Failure Cause and/or Mechanism
Defects in requirements, design, process, quality control, handling or part application, which are the underlying cause or sequence of causes that initiate a process (mechanism) that leads to a failure mode over a certain time. A failure mode may have more causes. For example; fatigue or corrosion of a beam or contact is a failure mechanism and not a failure mode. The related failure mode (state) under analysis could be a "full fracture of structural beam" or for example "a open electrical contact". The initial Cause might have been "Improper application of corrosion protection layer (paint)" and /or "(abnormal) vibration input from another failed system".
Failure effect
Immediate consequences of a failure on operation, function or functionality, or status of some item
Indenture levels
An identifier for item complexity. Complexity increases as levels are closer to one.
Local effect
The failure effect as it applies to the item under analysis.
Next higher level effect
The failure effect as it applies at the next higher indenture level.
End effect
The failure effect at the highest indenture level or total system.
Severity
The consequences of a failure mode. Severity considers the worst potential consequence of a failure, determined by the degree of injury, property damage, system damage and/or time lost to repair the failure.

History

Procedures for conducting FMECA were described in US Armed Forces Military Procedures document MIL-P-1629[2] (1949; revised in 1980 as MIL-STD-1629A).[3] By the early 1960s, contractors for the U.S. National Aeronautics and Space Administration (NASA) were using variations of FMECA or FMEA under a variety of names.[4][5] NASA programs using FMEA variants included Apollo, Viking, Voyager, Magellan, Galileo, and Skylab.[6][7][8] The civil aviation industry was an early adopter of FMEA, with the Society for Automotive Engineers publishing ARP926 in 1967.[9]

During the 1970s, use of FMEA and related techniques spread to other industries. In 1971 NASA prepared a report for the U.S. Geological Survey recommending the use of FMEA in assessment of offshore petroleum exploration.[10] FMEA as application for HACCP on the Apollo Space Program moved into the food industry in general.[11] In the late 1970s the Ford Motor Company introduced FMEA to the automotive industry for safety and regulatory consideration after the Pinto affair. They applied the same approach to processes (PFMEA) to consider potential process induced failures prior to launching production.

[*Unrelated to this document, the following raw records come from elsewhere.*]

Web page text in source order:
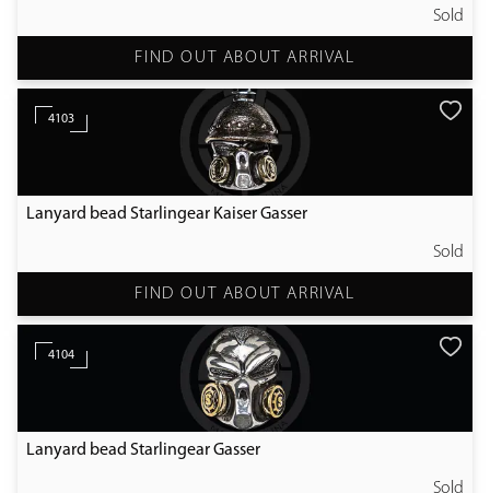
Sold
FIND OUT ABOUT ARRIVAL
4103
Lanyard bead Starlingear Kaiser Gasser
Sold
FIND OUT ABOUT ARRIVAL
4104
Lanyard bead Starlingear Gasser
Sold
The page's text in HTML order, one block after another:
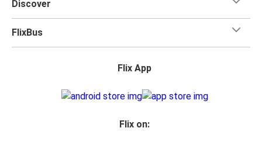
Discover
FlixBus
Flix App
Flix on:
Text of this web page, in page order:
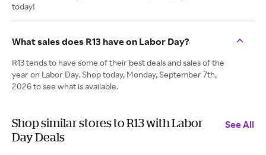
today!
What sales does R13 have on Labor Day?
R13 tends to have some of their best deals and sales of the
year on Labor Day. Shop today, Monday, September 7th,
2026 to see what is available.
Shop similar stores to R13 with Labor
Day Deals
See All
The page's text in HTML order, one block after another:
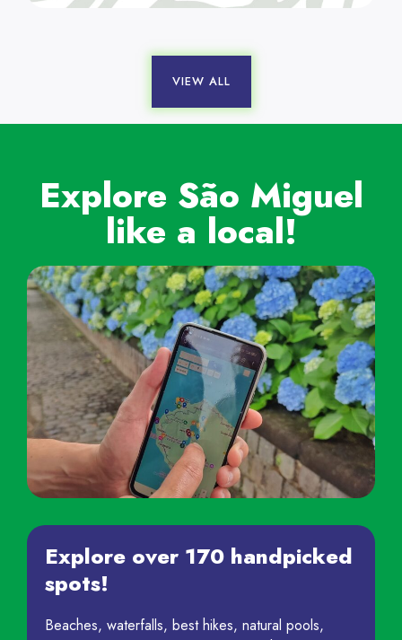
VIEW ALL
Explore São Miguel
like a local!
Explore over 170 handpicked
spots!
Beaches, waterfalls, best hikes, natural pools,
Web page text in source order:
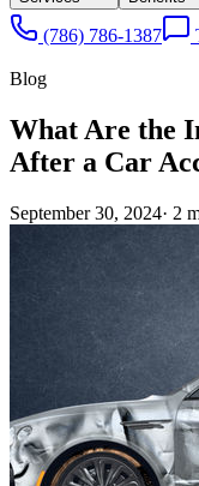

Although initially developed by the military, FMEA methodology is now extensively used in a variety of industries including semiconductor processing, food service, plastics, software, and healthcare.[12][13] It is integrated into the Automotive Industry Action Group's (AIAG) Advanced Product Quality Planning (APQP) process to provide risk mitigation, in both product and process development phases. Each potential cause must be considered for its effect on the product or process and, based on the risk, actions are determined and risks revisited after actions are complete. Toyota has taken this one step further with its Design Review Based on Failure Mode (DRBFM) approach. The method is now supported by the American Society for Quality which provides detailed guides on applying the method.[14]

Implementation

In FMEA, failures are prioritized according to how serious their consequences are, how frequently they occur and how easily they can be detected. An FMEA also documents current knowledge and actions about the risks of failures for use in continuous improvement. FMEA is used during the design stage with an aim to avoid future failures (sometimes called DFMEA in that case). Later it is used for process control, before and during ongoing operation of the process. Ideally, FMEA begins during the earliest conceptual stages of design and continues throughout the life of the product or service.

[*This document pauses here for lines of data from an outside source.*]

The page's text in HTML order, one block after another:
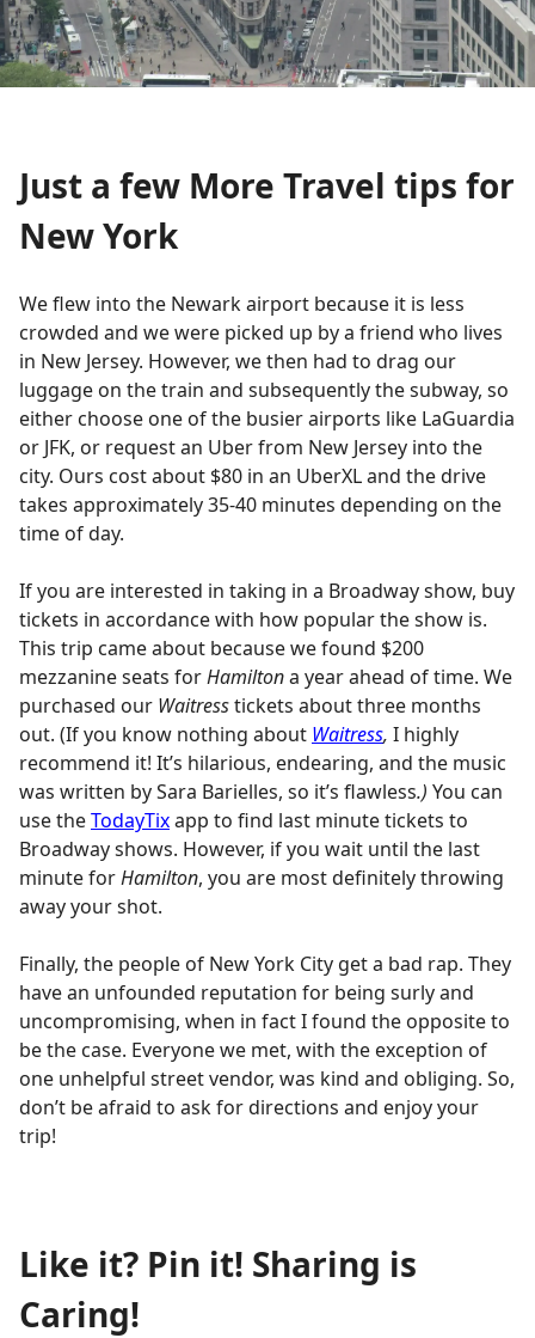
Just a few More Travel tips for
New York
We flew into the Newark airport because it is less
crowded and we were picked up by a friend who lives
in New Jersey. However, we then had to drag our
luggage on the train and subsequently the subway, so
either choose one of the busier airports like LaGuardia
or JFK, or request an Uber from New Jersey into the
city. Ours cost about $80 in an UberXL and the drive
takes approximately 35-40 minutes depending on the
time of day.
If you are interested in taking in a Broadway show, buy
tickets in accordance with how popular the show is.
This trip came about because we found $200
mezzanine seats forHamiltona year ahead of time. We
purchased our Waitresstickets about three months
out. (If you know nothing about Waitress, I highly
recommend it! It’s hilarious, endearing, and the music
was written by Sara Barielles, so it’s flawless.) You can
use theTodayTixapp to find last minute tickets to
Broadway shows. However, if you wait until the last
minute forHamilton, you are most definitely throwing
away your shot.
Finally, the people of New York City get a bad rap. They
have an unfounded reputation for being surly and
uncompromising, when in fact I found the opposite to
be the case. Everyone we met, with the exception of
one unhelpful street vendor, was kind and obliging. So,
don’t be afraid to ask for directions and enjoy your
trip!
Like it? Pin it! Sharing is
Caring!
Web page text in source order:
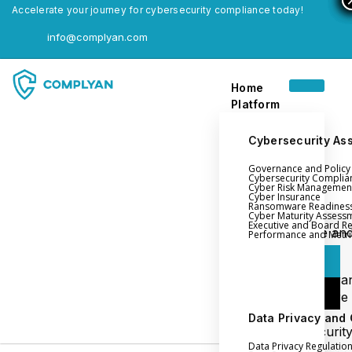
Accelerate your journey for cybersecurity compliance today!
info@complyan.com
Home
Platform
Cybersecurity
Governance and
Cybersecurity
Cyber Risk
Cyber Insurance
Ransomware
Cyber Maturity
Executive and Board
Performance and
Data Privacy and
Data Privacy Regulation
Home
Platform
Governance
Policy Management
Cyber
Ransomware
Readiness
Cybersecurity
Maturity
Login
Book a Demo

The outcomes of an FMEA development are actions to prevent or reduce the severity or likelihood of failures, starting with the highest-priority ones. It may be used to evaluate risk management priorities for mitigating known threat vulnerabilities. FMEA helps select remedial actions that reduce cumulative impacts of life-cycle consequences (risks) from a systems failure (fault).

It is used in many formal quality systems such as QS-9000 or ISO/TS 16949, and AS9100.

Using FMEA when designing

FMEA is intended to provide an analytical approach to reviewing potential failure modes and their associated causes. FMEA is a recognised tool to help to assess which risks have the greatest concern, and therefore which risks to address in order to prevent problems before they arise. The development of these specifications helps to ensure the product will meet the defined requirements and customer needs.

The pre-work

The process for conducting an FMEA is typically developed in three main phases, in which appropriate actions need to be defined. Before starting with an FMEA, several other techniques are frequently employed to ensure that robustness and history are included in the analysis.

A robustness analysis can be obtained from interface matrices, boundary diagrams, and parameter diagrams. Failures are often found from external 'noise factors' and from shared interfaces with other parts and/or systems.

Typically, a description of the system and its function is developed, considering both intentional and unintentional uses.

A block diagram of the system is often created for inclusion with the FMEA, giving an overview of the major components or process steps and how they are related. These are called logical relations around which the FMEA can be developed.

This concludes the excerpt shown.